Stage 6: Assign Taxonomy¶

taxa = papa2.assign_taxonomy(
    seqtab_nochim["seqs"],
    "silva_nr99_v138.1_train_set.fa.gz",
    min_boot=50,
    verbose=True,
)

taxa_with_species = papa2.add_species(
    taxa,
    seqtab_nochim["seqs"],
    "silva_species_assignment_v138.1.fa.gz",
)

See the Tutorial for database download links.

Stage 7: Track Reads and Export¶

# Sankey diagram — tracks reads through every stage including taxonomy
track = papa2.track_reads(
    seqtab=seqtab,
    seqtab_nochim=seqtab_nochim,
    taxa=taxa_with_species,
)
papa2.plot_sankey(track, output="read_tracking.html")

# Export ASVs
papa2.write_fasta(seqtab_nochim["seqs"], "asvs.fasta")

# Save final tables
import numpy as np
np.savez(
    "results.npz",
    seqtab=seqtab_nochim["table"],
    seqs=seqtab_nochim["seqs"],
)

Performance Tips¶

Set DADA2_WORKERS=N to parallelise the dada() calls across CPU cores.

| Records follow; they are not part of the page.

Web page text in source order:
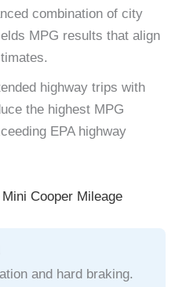
combination of city
MPG results that align
highway trips with
the highest MPG
EPA highway
Cooper Mileage
and hard braking.
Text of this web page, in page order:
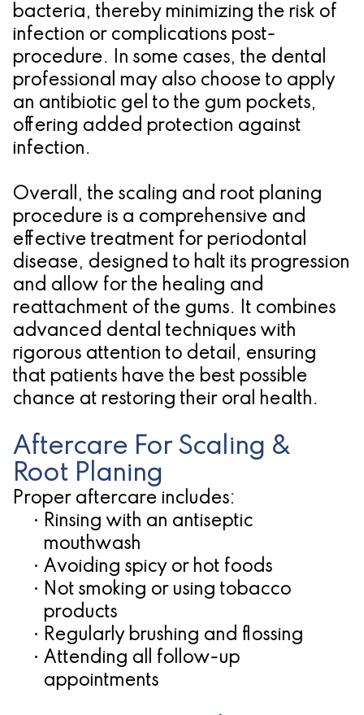
bacteria, thereby minimizing the risk of
infection or complications post-
procedure. In some cases, the dental
professional may also choose to apply
an antibiotic gel to the gum pockets,
offering added protection against
infection.
Overall, the scaling and root planing
procedure is a comprehensive and
effective treatment for periodontal
disease, designed to halt its progression
and allow for the healing and
reattachment of the gums. It combines
advanced dental techniques with
rigorous attention to detail, ensuring
that patients have the best possible
chance at restoring their oral health.
Aftercare For Scaling &
Root Planing
Proper aftercare includes:
• Rinsing with an antiseptic
mouthwash
• Avoiding spicy or hot foods
• Not smoking or using tobacco
products
• Regularly brushing and flossing
• Attending all follow-up
appointments
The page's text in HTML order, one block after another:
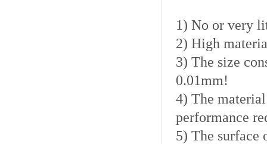
1) No or very
2) High
3) The size
0.01mm!
4) The
performance
5) The surface
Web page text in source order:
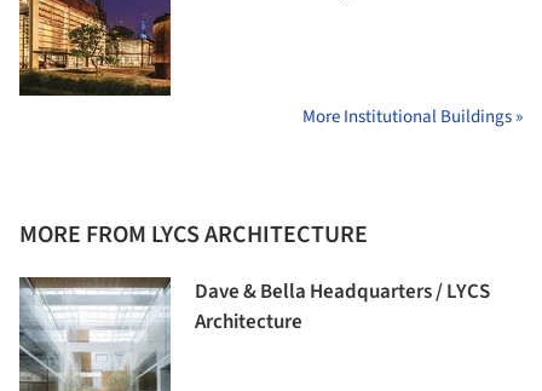
More Institutional Buildings »
MORE FROM LYCS ARCHITECTURE
Dave & Bella Headquarters / LYCS
Architecture
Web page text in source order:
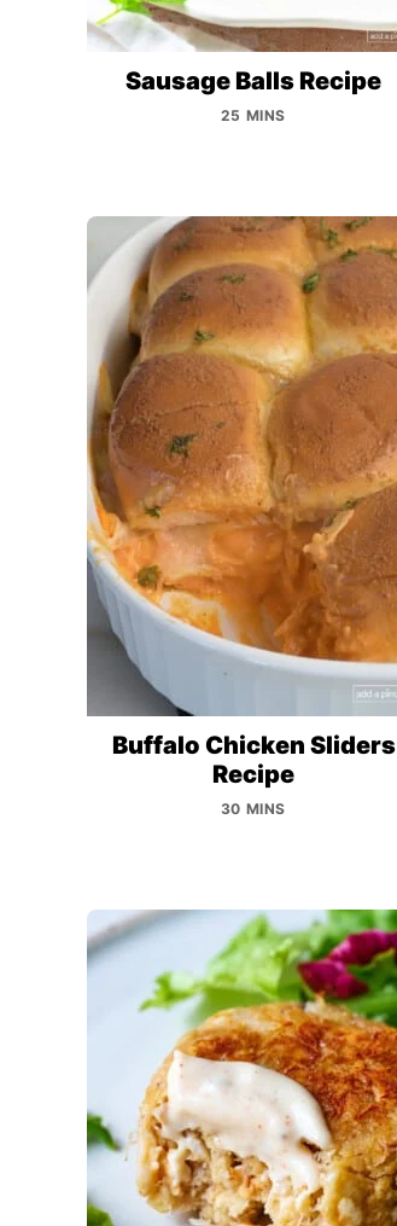
Sausage Balls Recipe
25 MINS
Buffalo Chicken Sliders
Recipe
30 MINS
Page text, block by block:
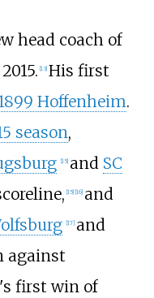
head coach of
13] His first
Hoffenheim.
season,
15] and SC
15] 16] and
17] and
against
first win of
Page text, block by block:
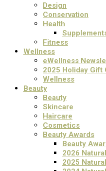
Design
Conservation
Health
Fitness
Wellness
eWellness
2025 Holiday Gift
Wellness
Beauty
Beauty
Skincare
Haircare
Cosmetics
Beauty Awards
Beauty
2026
2025
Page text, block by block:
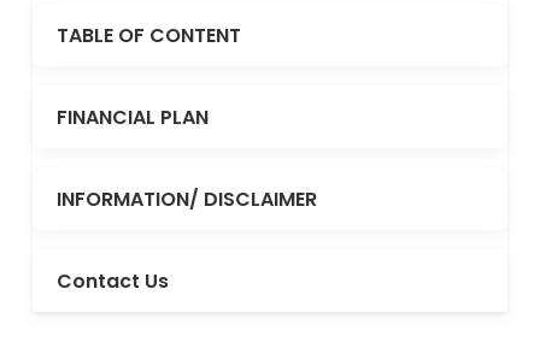
TABLE OF CONTENT
FINANCIAL PLAN
INFORMATION/ DISCLAIMER
Contact Us
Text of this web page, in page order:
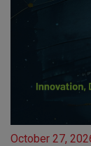
October 27,
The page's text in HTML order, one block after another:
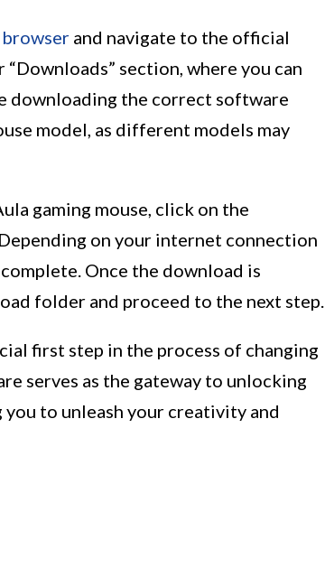
browser and navigate to the official
section, where you can
downloading the correct software
model, as different models may
gaming mouse, click on the
on your internet connection
Once the download is
folder and proceed to the next step.
first step in the process of changing
serves as the gateway to unlocking
to unleash your creativity and
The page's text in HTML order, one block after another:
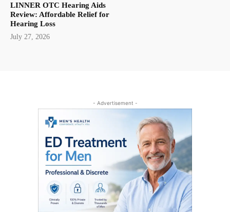
LINNER OTC Hearing Aids
Review: Affordable Relief for
Hearing Loss
July 27, 2026
- Advertisement -
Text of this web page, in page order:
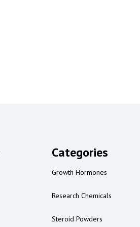
Categories
Growth Hormones
Research Chemicals
Steroid Powders
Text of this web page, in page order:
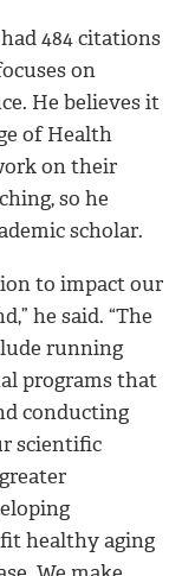
484 citations
on
He believes it
of Health
on their
so he
scholar.
to impact our
he said. “The
running
programs that
conducting
scientific
healthy aging
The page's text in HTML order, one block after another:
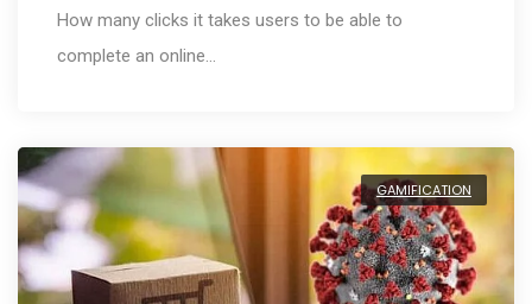
How many clicks it takes users to be able to
complete an online…
GAMIFICATION
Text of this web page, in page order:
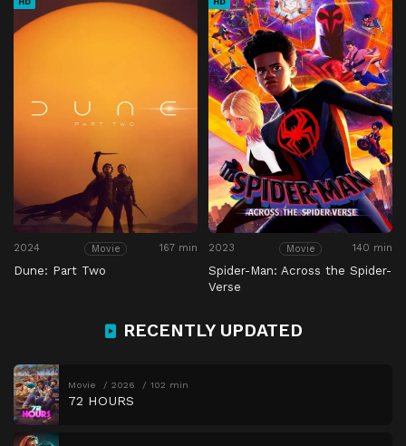
HD
2024 Movie 167 min
Dune: Part Two
HD
2023 Movie 140 min
Spider-Man: Across the Spider-
Verse
RECENTLY UPDATED
Movie 2026 102 min
72 HOURS

Each worker processes one sample, so set this to the number of cores available.
Set OMP_NUM_THREADS=1 to avoid contention between Python-level and OpenMP-level parallelism.
For cluster/cloud: each run's Stage 2–3 is independent and can be submitted as a separate job. Only Stage 4–6 requires all runs to be complete.
Memory scales with the largest single sample, not the total dataset size. Typical usage is 4–8 GB for HiSeq-depth samples.